研究者らは、切除された組織のマンモグラムを検査することによって、外科医が乳がん手術中にすべてのがん組織を切除したかどうかをリアルタイムで予測できる人工知能モデルを開発した。このモデルは人間の医師と同等かそれ以上の成績を収めました。
早期乳がんの好ましい治療法は、放射線療法と組み合わせた乳房温存手術、または乳房部分切除術です。がんの再発を防ぐために、手術中にすべてのがん性乳房組織を除去する必要があります。検査方法は、切除した組織の外縁、つまり「陰性断端」にがん細胞が含まれていないことを確認することです。
組織のマンモグラフィー (標本マンモグラフィー) は、手術室で実行でき、即座にフィードバックが得られるため、断端陰性を確保するための広く普及した手段です。ただし、乳房標本の画像化は正確ではない可能性があり、後でがん細胞が発見された場合には、さらに多くの組織を切除するためにさらなる手術が必要になる場合があります。
ノースカロライナ大学 (UNC) 医学部の研究者らは、乳がん手術中にがん組織が完全に除去されたかどうかをリアルタイムで予測できる人工知能モデルを開発しました。
この研究の責任著者の一人であるクリスタリン・ギャラガー氏は、「一部のがんは触ることができ、見ることができますが、切除された組織の端に存在する可能性のある小さながん細胞は見えません。
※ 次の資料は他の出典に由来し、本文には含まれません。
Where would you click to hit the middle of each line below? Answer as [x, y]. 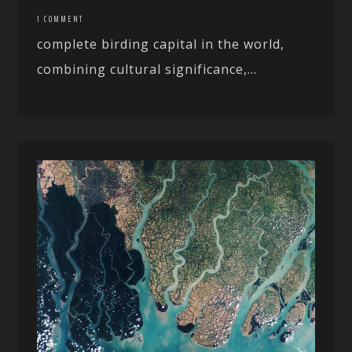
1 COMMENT [60, 19]
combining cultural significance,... [147, 70]
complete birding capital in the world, [161, 44]

その他のがんは完全に顕微鏡で見ることができます。この人工知能ツールにより、外科的に切除された腫瘍をリアルタイムでより正確に分析できるようになり、手術中にすべてのがん細胞を除去できる可能性が高まります。これにより、患者は2回目、3回目の手術を受ける必要がなくなります。」と述べた。
AI モデルに陰性断端と陽性断端がどのように見えるかを「教える」ために、研究者らは切除直後に撮影された 821 個のマンモグラフィー標本画像を使用し、病理学者の最終標本レポートと照合しました。画像の半分以上 (53%) がエッジポジティブでした。彼らはまた、モデル患者の年齢、人種、腫瘍の種類、腫瘍サイズなどの人口統計情報も提供しました。
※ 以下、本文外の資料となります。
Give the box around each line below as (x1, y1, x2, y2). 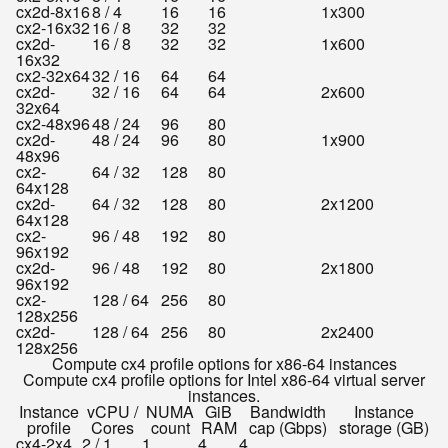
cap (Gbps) (248, 416, 327, 439)
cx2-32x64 (16, 64, 90, 87)
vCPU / (86, 400, 138, 423)
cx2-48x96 (16, 112, 90, 135)
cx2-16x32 (16, 16, 90, 39)
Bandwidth (249, 400, 326, 423)
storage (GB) (339, 416, 429, 439)
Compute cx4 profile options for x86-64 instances (51, 352, 397, 375)
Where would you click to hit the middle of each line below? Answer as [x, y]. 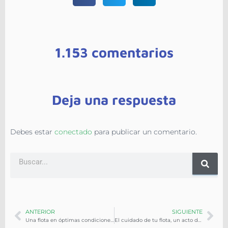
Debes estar [32, 132]
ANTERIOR [40, 212]
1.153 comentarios [114, 53]
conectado [73, 132]
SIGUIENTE [187, 212]
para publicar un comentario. [145, 132]
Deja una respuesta [114, 100]
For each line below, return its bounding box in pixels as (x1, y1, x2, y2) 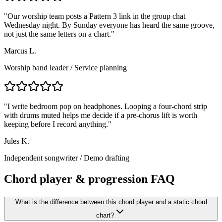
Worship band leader (4, 63, 68, 72)
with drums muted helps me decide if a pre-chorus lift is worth (4, 111, 197, 119)
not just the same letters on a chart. (4, 29, 111, 38)
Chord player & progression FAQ (4, 172, 175, 185)
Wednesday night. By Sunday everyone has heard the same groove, (4, 20, 215, 29)
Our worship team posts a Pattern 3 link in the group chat (7, 11, 185, 20)
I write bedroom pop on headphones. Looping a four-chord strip (7, 102, 207, 111)
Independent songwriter (4, 153, 78, 162)

彼らは、人工知能モデルの感度が 85%、特異度が 45%、受信者動作特性曲線下面積 (AUROC) が 0.71 であることを発見しました。感度はモデルが陽性例を検出する能力を測定し、特異度はモデルが正しく識別する真の陰性例の割合を測定します。 AUROC はモデルの全体的なパフォーマンスを測定し、0 ~ 1 の値を提供します。0.5 はランダムな推測を表し、1 は完全なパフォーマンスを表します。
人間の解釈の精度と比較すると、AI モデルは人間と同等かそれ以上のパフォーマンスを発揮すると研究者らは述べています。これを大局的に考えると、以前の研究では、乳房標本を撮像する感度は 20% ~ 58% の範囲であり、AUROC は 0.60 ~ 0.73 の範囲であることがわかっています。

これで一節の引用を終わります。